Spies vs. Mercs returns as Splinter Cell’s competitive multiplayer mode. It’s basically hide-and-seek, but with guns, knives, gadgets, and murder, and it comes in two flavors: Classic and Blacklist. In Classic, a team of two spies infiltrates areas guarded by two mercenaries. Pandora Tomorrow and Chaos Theory fans know the drill: The spies try to hack information from control points, the mercs try to stop them. In Classic, the 2-on-2 combat creates a slow-paced tension that feels a lot like older Splinter Cell games.

In Blacklist, Spies vs. Mercs goes all out. Team sizes are doubled for a total of eight player. That gets loud and messy, but there are enough interesting variables amid the chaos to keep everyone on their toes, all the while creating a frantic, fun kind of stress on both sides.

Each team can customize their suits in Spies vs. Mercs Blacklist, similar to Sam Fisher in the campaign. If you’re an aggressive spy, equipping apparel that makes you stronger might be the better alternative to stealth boots you won’t benefit from.

Units also pack new skills and gadgets unique to their team. For example, spies can cloak, monitor enemies through walls, or send out explosive aerial drones if they select that particular gadget; mercs, meanwhile, can track their enemies with an Aliens-esque motion tracker, deploy anti-drone tech, or inject adrenaline to counteract incoming fire.

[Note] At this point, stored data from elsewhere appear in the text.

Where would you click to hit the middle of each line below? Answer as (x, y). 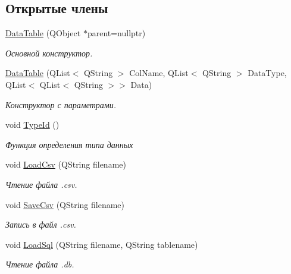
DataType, (267, 73)
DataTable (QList (38, 73)
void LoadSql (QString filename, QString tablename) (102, 244)
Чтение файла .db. (40, 264)
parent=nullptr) (116, 33)
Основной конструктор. (49, 53)
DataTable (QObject (43, 33)
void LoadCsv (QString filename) (66, 164)
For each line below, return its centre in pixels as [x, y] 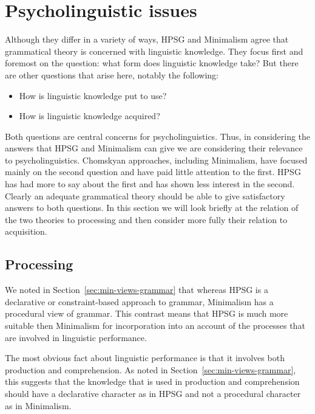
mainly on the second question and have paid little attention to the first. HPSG [153, 172]
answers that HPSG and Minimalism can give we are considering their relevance [154, 148]
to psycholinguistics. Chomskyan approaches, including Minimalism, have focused [156, 160]
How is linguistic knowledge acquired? [90, 116]
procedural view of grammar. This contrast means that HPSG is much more [147, 313]
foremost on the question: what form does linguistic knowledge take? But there [152, 63]
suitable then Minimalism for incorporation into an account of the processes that [155, 326]
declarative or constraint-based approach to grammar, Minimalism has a [139, 301]
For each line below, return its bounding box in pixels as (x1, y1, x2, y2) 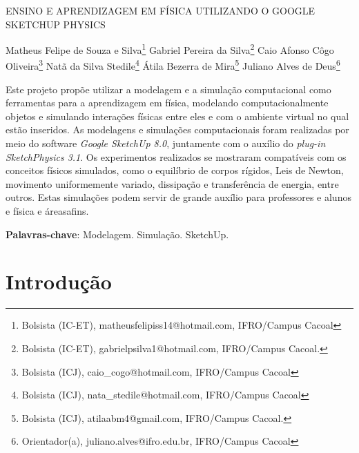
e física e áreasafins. (6, 204, 89, 218)
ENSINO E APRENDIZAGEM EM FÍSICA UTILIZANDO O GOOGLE (6, 3, 316, 17)
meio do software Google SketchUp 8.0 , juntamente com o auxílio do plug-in (6, 136, 326, 151)
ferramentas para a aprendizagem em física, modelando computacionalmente (6, 95, 329, 110)
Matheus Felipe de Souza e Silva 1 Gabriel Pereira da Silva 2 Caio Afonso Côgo (6, 41, 334, 57)
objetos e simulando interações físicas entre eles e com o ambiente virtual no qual (6, 108, 349, 123)
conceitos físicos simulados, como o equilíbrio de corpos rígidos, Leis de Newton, (6, 163, 344, 177)
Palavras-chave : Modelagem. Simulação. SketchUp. (6, 226, 229, 241)
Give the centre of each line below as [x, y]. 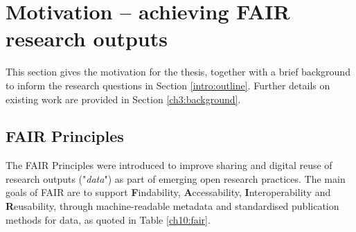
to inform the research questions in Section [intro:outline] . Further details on [168, 85]
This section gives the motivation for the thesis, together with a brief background [178, 72]
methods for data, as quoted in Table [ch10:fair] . [108, 219]
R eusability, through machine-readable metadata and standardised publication [172, 206]
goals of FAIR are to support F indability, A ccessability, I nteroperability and [168, 192]
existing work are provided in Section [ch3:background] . [123, 99]
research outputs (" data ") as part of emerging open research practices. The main [176, 178]
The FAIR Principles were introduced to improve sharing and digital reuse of [169, 165]
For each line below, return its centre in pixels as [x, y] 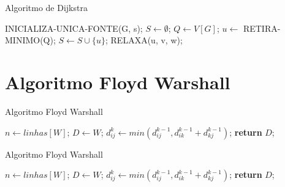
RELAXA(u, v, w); [146, 40]
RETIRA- [262, 28]
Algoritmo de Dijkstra [46, 7]
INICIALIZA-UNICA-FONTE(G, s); [74, 28]
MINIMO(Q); [30, 40]
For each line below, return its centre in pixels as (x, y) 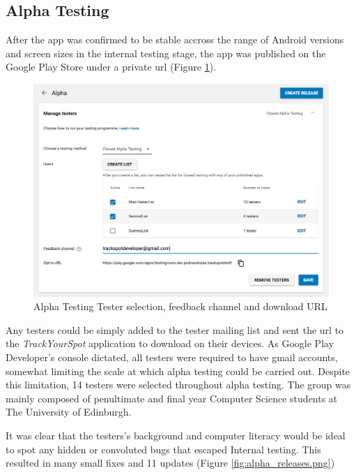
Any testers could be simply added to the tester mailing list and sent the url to (175, 329)
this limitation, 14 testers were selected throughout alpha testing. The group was (178, 385)
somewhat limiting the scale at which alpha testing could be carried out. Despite (178, 371)
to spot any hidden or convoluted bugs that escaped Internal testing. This (163, 449)
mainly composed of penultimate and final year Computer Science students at (172, 398)
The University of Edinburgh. (69, 412)
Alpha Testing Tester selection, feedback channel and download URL (180, 306)
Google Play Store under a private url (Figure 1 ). (111, 67)
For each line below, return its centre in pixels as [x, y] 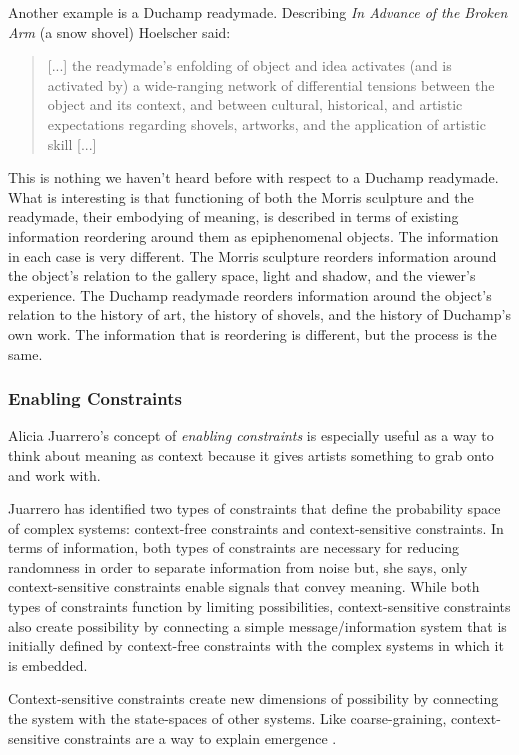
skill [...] [72, 143]
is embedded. [48, 664]
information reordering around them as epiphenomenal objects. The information [253, 235]
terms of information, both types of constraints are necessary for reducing [234, 547]
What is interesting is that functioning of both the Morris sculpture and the [241, 196]
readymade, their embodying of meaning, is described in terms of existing [233, 216]
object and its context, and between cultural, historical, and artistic [255, 104]
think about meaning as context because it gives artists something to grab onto [251, 454]

Spies thrive on instant-kill melee strikes, although they can pack effective guns. Mercs, meanwhile, have the range and armor advantage, but have grisly, borderline-uncomfortable execution animations if they get the drop on an unsuspecting spy. It's a great balance of power and handicap on both sides, which makes both sides fun to play.

Release Date: August 20, 2013
M for Mature:
Genre: Third-Person Action
Publisher: Ubisoft
Developer: Ubisoft Toronto

Gas grenades, EMPs, flashbangs, explosive mines, the sticky cam, resupply packs, and smoke bombs are extremely valuable tactical tools -- placing even one of 'em carefully could mean the difference between winning an intense, involving match, and rage-quitting.